B) Identify the scope of our development more readily. I may be developing the best virtual mapping siftware, but if I only have the U.S. mapped for the first few years, what's the point?... (Read This MapPoint Team
C) How can we integrate managerial tactics quickly with the Team System approach. For example, I might want to hype my developers with a video peek at Monad so they will start thinking about ways to do things with my software product better at a shell level or an IIS7 video so they can grasp integration of managed code at a modular level... How can these be employed quickly (and dynamically) using MSF and Corona as a true slab of concrete..
D) What happens when we clear the walls of a dev team member? Is there a way to recycle that paper?
Scobs.. Great video.. lets press David some more
My general view of Scrum is that it is very positive. It is very easy to adopt. It has a low barrier to entry and it will give you instant improvement if you're in a chaotic situation.
However, I think Scrum does have it's limitations and it is also becoming a brand name and hyped beyond reality. It's more important to understand why elements of Scrum work. I strongly encourage daily scrum meetings and short iterations of 4 to 8 weeks. I like the idea of a single product backlog. I like the issue tracking and general project management aspects of scrum. However, it isn't the answer to everything.

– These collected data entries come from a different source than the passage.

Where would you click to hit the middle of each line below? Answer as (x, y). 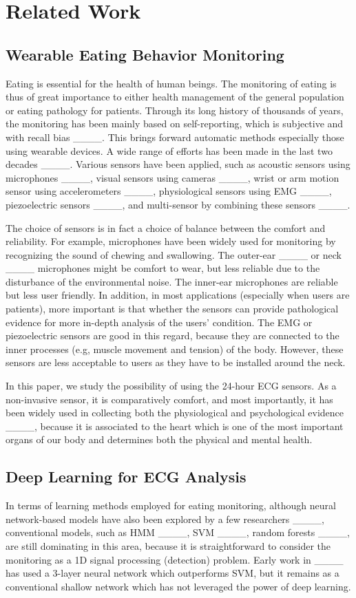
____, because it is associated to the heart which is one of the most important (175, 426)
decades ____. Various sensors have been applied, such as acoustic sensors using (178, 164)
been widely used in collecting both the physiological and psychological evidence (175, 413)
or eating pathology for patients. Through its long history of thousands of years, (175, 110)
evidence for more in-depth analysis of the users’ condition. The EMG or (159, 322)
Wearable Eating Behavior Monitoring (145, 54)
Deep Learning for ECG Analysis (126, 477)
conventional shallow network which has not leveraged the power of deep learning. (178, 586)
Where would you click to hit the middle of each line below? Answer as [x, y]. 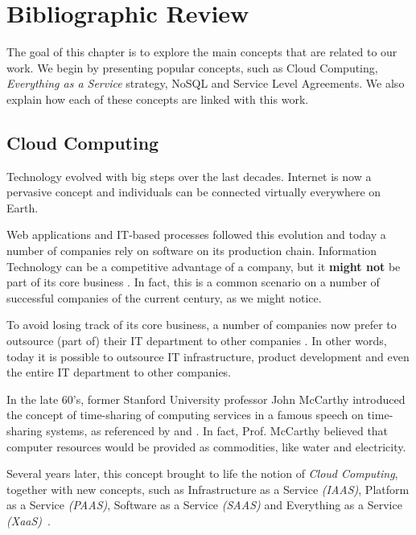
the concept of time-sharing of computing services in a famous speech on [185, 415]
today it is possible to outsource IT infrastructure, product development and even [208, 356]
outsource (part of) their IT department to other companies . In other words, [197, 341]
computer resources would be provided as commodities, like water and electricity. [206, 446]
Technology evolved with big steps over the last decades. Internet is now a [189, 176]
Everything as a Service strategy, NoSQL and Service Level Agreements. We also [206, 83]
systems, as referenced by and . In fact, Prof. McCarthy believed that [217, 431]
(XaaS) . [29, 520]
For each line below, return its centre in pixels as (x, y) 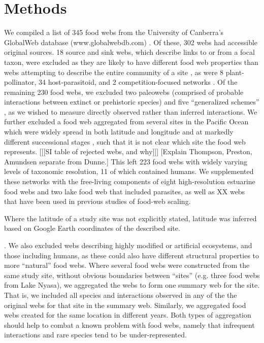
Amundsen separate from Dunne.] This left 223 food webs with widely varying (126, 161)
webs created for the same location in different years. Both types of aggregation (128, 315)
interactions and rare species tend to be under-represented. (95, 335)
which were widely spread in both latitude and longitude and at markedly (119, 132)
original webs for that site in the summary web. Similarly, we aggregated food (125, 305)
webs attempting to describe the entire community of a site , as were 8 (114, 72)
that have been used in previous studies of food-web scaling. (97, 201)
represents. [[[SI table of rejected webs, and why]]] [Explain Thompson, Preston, (128, 151)
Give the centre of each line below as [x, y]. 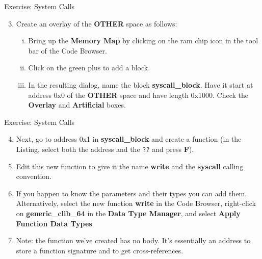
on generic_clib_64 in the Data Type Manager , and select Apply [128, 213]
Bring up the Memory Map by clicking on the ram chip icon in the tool [143, 41]
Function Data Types [54, 223]
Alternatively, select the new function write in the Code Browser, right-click [136, 203]
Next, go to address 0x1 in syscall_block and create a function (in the [129, 139]
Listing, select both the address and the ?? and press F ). [105, 149]
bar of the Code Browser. [68, 50]
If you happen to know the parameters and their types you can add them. [131, 193]
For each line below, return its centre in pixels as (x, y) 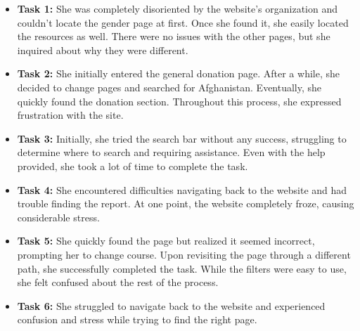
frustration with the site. (70, 115)
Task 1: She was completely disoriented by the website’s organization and (178, 8)
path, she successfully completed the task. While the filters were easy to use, (182, 268)
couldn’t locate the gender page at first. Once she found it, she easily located (183, 22)
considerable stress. (58, 217)
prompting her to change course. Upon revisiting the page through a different (184, 254)
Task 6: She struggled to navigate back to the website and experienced (171, 305)
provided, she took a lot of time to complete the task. (133, 165)
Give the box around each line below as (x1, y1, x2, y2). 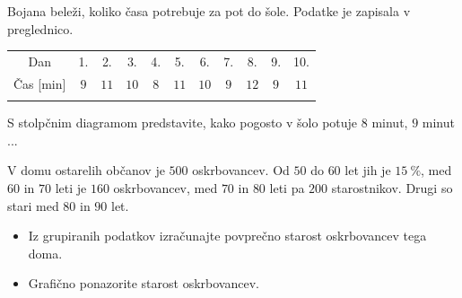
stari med (7, 196, 59, 215)
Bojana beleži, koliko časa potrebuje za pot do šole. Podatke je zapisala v (7, 2, 411, 20)
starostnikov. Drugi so (331, 178, 453, 197)
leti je (55, 178, 87, 197)
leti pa (269, 178, 305, 197)
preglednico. (7, 19, 74, 38)
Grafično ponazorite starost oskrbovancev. (28, 274, 259, 293)
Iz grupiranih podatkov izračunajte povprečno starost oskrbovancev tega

FDD (Feature Driven Development) is very different from Scrum. FDD is a software engineering method rather than a project management method. FDD actually says stuff about how you analyze, design and code. Scrum doesn't!
We have taken aspects of Scrum and XP that make good generic sense - unit testing, time-boxed iterations, daily meetings, single product backlog, and incorporated them in to our methods. We've then added conformance to process metrics and feedback and learning mechanism based on the use of cumulative flow diagrams and velocity graphs.
Also MSF is full life cycle and covers the full range of IT development activities. It isn't just for programmers or for the development stage of a project.
We are also trying to build user experience and usability engineering into it from the ground up. We see good user experience as critical to delivering value. It isn't an afterthought.
I went off and read 'The Goal', then 'It's not Luck' and 'Critical Chain'. They put me on the right path to start tackling David's book.
Now I'm hooked.
I work in a very small company (5 devs) so I think I can get the chance to experiment with these techniques soon.
Loved the ROI equation: ROI = (Unknown - Pretty hard to guess)/Didn't bother to measure.